4. It's a clever argument, but cleverness isn't enough to make a country pay you if it doesn't want to. That's why this legal dispute has gone from the arcane to the absurd. It's not just about winning the case. It's about making Argentina accept that you have.
Take Elliott Management, the most aggressive hedge fund holdout both in and out of court. It's spent the better part of a decade suing Argentina to get it to settle for more. And when that's failed, it's turned to less, well, conventional methods to bring them to the negotiating table. Back in 2012, Elliott actually got Ghana to seize an Argentinian boat as partial payment for what it said it was owed. But even this strong-arm tactic wasn't strong enough to make Argentina any more cooperative. The boat was eventually released without a deal.
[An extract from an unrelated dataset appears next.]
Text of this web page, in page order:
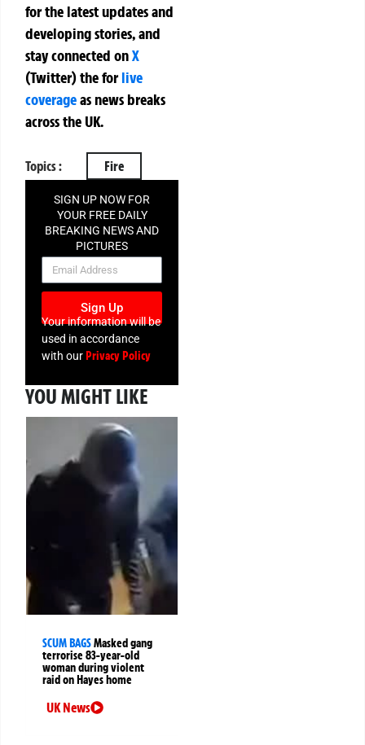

5. But now the holdouts might finally have what they need to make Argentina pay up: a New York judge. See, in 2012, Judge Thomas Griesa ruled that the holdouts were right about pari passu: Argentina couldn't pay the exchange bonds without paying the holdouts, too. Now, if that was all he'd said, Argentina could have continued to ignore it consequence-free. But there was more. Griesa also declared that if Argentina didn't start paying the holdouts, any financial institution that helped it pay the exchange bonds would be in contempt. In other words, Griesa would prevent Argentina from paying anyone.
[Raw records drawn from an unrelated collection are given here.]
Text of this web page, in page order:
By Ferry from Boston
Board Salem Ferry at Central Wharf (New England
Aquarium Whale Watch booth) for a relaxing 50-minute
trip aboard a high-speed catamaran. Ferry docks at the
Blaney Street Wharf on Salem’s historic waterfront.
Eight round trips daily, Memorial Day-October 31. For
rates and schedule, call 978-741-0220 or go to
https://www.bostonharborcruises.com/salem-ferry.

That left Argentina with a choice: It could either pay the holdouts, or it could default on the exchange bonds even though it was able and willing to pay them.
6. Argentina chose default. There were billions of reasons to do so. It owes all the holdouts a total of about $15 billion, and paying that could create hundreds of billions of new obligations. That's because the exchange bonds have "RUFO" (Rights-Upon-Future-Offers) clauses that, until the end of this year, promise them whatever the holdouts get.
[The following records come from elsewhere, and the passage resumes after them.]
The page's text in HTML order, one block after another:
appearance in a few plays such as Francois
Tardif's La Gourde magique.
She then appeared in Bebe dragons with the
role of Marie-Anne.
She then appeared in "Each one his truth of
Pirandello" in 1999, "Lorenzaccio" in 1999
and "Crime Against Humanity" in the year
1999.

This is a lose-lose-lose situation. The holdouts aren't happy, because they still aren't getting paid. The exchange bondholders aren't happy, because now they aren't getting paid either. And Argentina isn't happy, because it was forced into a default it didn't want—though, at this point, it can't really suffer any reputational damage.
7. There are two ways this can end: a deal with the holdouts or a deal with the exchange bondholders. In the first case, the holdouts would get some kind of (maybe backdoor) settlement, and the exchange bondholders would agree to waive their RUFO rights, which some have already offered to do. In the second, the holdouts would get nothing, and the exchange bondholders would agree to another exchange, this time for bonds set up exclusively in Argentina—outside Judge Griesa's reach.
Or maybe it never ends.
This is probably the dumbest default in history. As Felix Salmon points out, it might have actually made the exchange bonds worth more. That's because Argentina will—presumably—pay them in full at some point, but, in the meantime, the bonds are earning 8 percent interest on the missed payments. It's a nice Seinfeldian touch for a fight that only he could love: it's about nothing. Well, almost nothing. It's about whether Argentina or Elliott Management will get a few billion dollars. And that's it. Argentina's economy is already in recession, and probably won't get much worse. It'll be fine—which for them means lots of inflation—either way. So will other countries, which now have collective action clauses in their debt to prevent these kind of pari passu cases.
At this rate, Argentina really might default on its debt everyday—at least for awhile. Giddy up.